Pope Francis has encouraged all believers to pray for each other, and to pray the Lord when we are in need and when we have reason to thank Him.
Concluding his cycle of catecheses dedicated to the corporal works of mercy, the Pope addressed the faithful gathered in the Paul VI Hall in the Vatican for the weekly General Audience and reminded them that although the cycle has reached conclusion, we must continue to practice mercy in our lives.
Speaking of the corporal work of mercy which invites us to bury the dead, Pope Francis said it could appear a strange request. In fact it is sadly meaningful in the present day – he said – when we think of the many people who risk their lives in order to give decent burial to the victims of war who live in fear under constant fire and bombardment.

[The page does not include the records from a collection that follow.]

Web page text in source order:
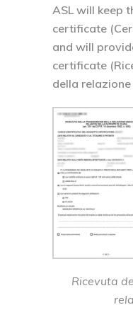
ASL will keep
certificate
and will
certificate
della
Ricevuta
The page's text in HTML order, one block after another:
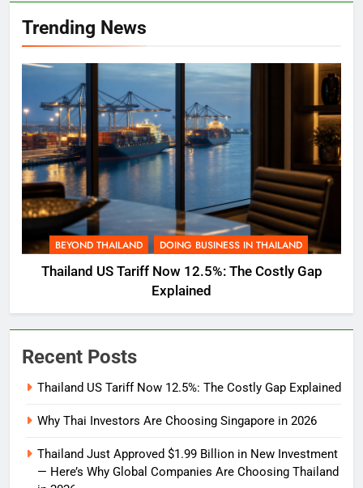
Trending News
BEYOND THAILAND DOING BUSINESS IN THAILAND
Thailand US Tariff Now 12.5%: The Costly Gap
Explained
Recent Posts
Thailand US Tariff Now 12.5%: The Costly Gap Explained
Why Thai Investors Are Choosing Singapore in 2026
Thailand Just Approved $1.99 Billion in New Investment
— Here’s Why Global Companies Are Choosing Thailand
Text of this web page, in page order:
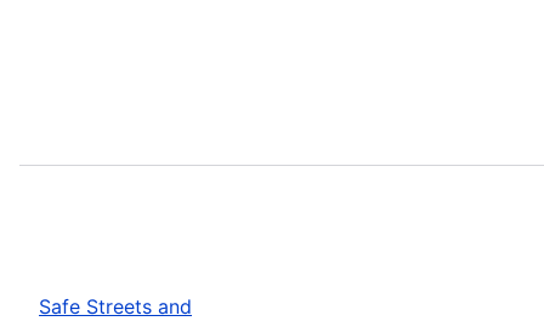
Safe Streets and
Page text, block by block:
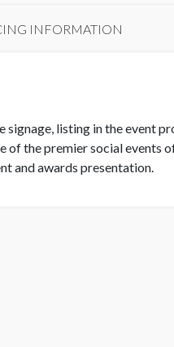
INFORMATION
listing in the event
of the premier social events
and awards presentation.
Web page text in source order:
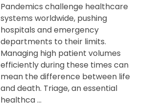
Pandemics challenge healthcare
systems worldwide, pushing
hospitals and emergency
departments to their limits.
Managing high patient volumes
efficiently during these times can
mean the difference between life
and death. Triage, an essential
healthca ...
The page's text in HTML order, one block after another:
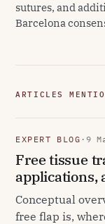
sutures, and
Barcelona
ARTICLES
EXPERT BLOG · 9
Free tissue
applications,
Conceptual
free flap is,
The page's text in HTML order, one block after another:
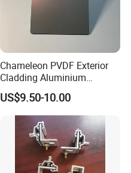
Chameleon PVDF Exterior
Cladding Aluminium
Composite Panel
US$9.50-10.00
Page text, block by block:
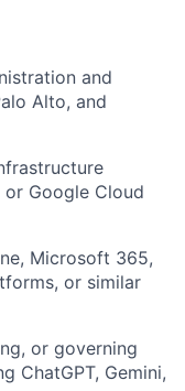
and
Alto, and
or Google Cloud
Microsoft 365,
or similar
or governing
ChatGPT, Gemini,
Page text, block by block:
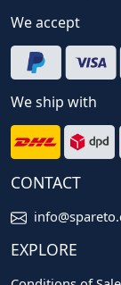
We accept
We ship with
CONTACT
EXPLORE
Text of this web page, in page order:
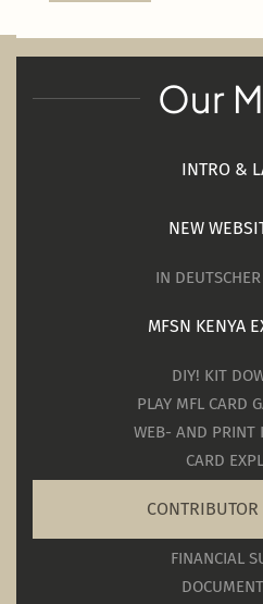
Our
INTRO &
NEW
IN
MFSN KENYA
DIY! KIT
PLAY MFL CARD
WEB- AND PRINT
CARD
FINANCIAL
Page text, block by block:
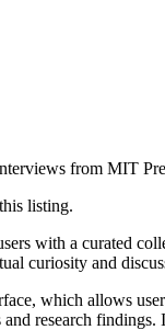
from MIT
listing.
with a curated
curiosity and
which allows
research
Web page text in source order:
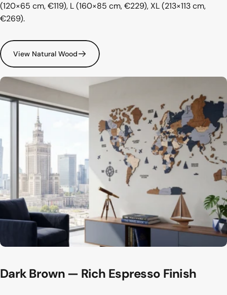
(120×65 cm, €119), L (160×85 cm, €229), XL (213×113 cm,
€269).
View Natural Wood
DarkBrown— Rich Espresso Finish
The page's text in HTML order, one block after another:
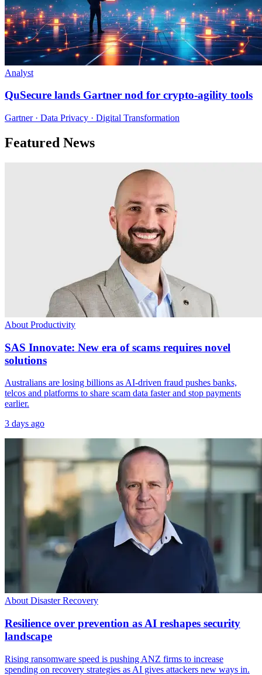
Analyst
QuSecure lands Gartner nod for crypto-agility tools
Gartner · Data Privacy · Digital Transformation
Featured News
About Productivity
SAS Innovate: New era of scams requires novel
solutions
Australians are losing billions as AI-driven fraud pushes banks,
telcos and platforms to share scam data faster and stop payments
earlier.
3 days ago
About Disaster Recovery
Resilience over prevention as AI reshapes security
landscape
Rising ransomware speed is pushing ANZ firms to increase
spending on recovery strategies as AI gives attackers new ways in.
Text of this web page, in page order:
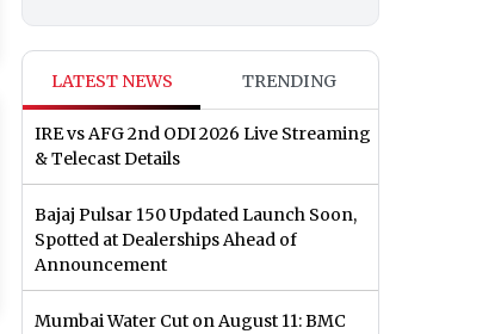
LATEST NEWS TRENDING
IRE vs AFG 2nd ODI 2026 Live Streaming
& Telecast Details
Bajaj Pulsar 150 Updated Launch Soon,
Spotted at Dealerships Ahead of
Announcement
Mumbai Water Cut on August 11: BMC
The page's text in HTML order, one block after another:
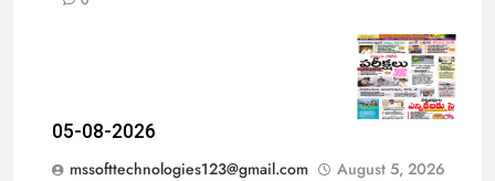
05-08-2026
mssofttechnologies123@gmail.com
August 5, 2026

And for us Christians, he said, burial is an act of great faith because when we lower the bodies of our loved ones into the tomb, we do so in the hope of their resurrection.
Turning to the very last of the spiritual works of mercy: praying for the living and the dead, the Pope said it is especially meaningful in this month of November, when we commemorate all the faithful departed and thank the Lord for having allowed us to partake of their love and their friendship.
What’s more, the Pope said, praying for the living and the dead is an eloquent expression of the communion of saints and reminds us of how we are all united in God’s great family.
“This is why we pray for each other” he said.
And encouraging us all to open our hearts to the Holy Spirit, who knows our deepest desires and hopes, and embrace in our prayer all those in any kind of need, the Pope reminded us not to forget also thank God for the good things in our lives.
Concluding his catechesis, Pope Francis expressed his hope that the 14 corporal and spiritual works of mercy on which we have meditated throughout the Holy Year may continue to inspire and guide us on the path of God’s mercy.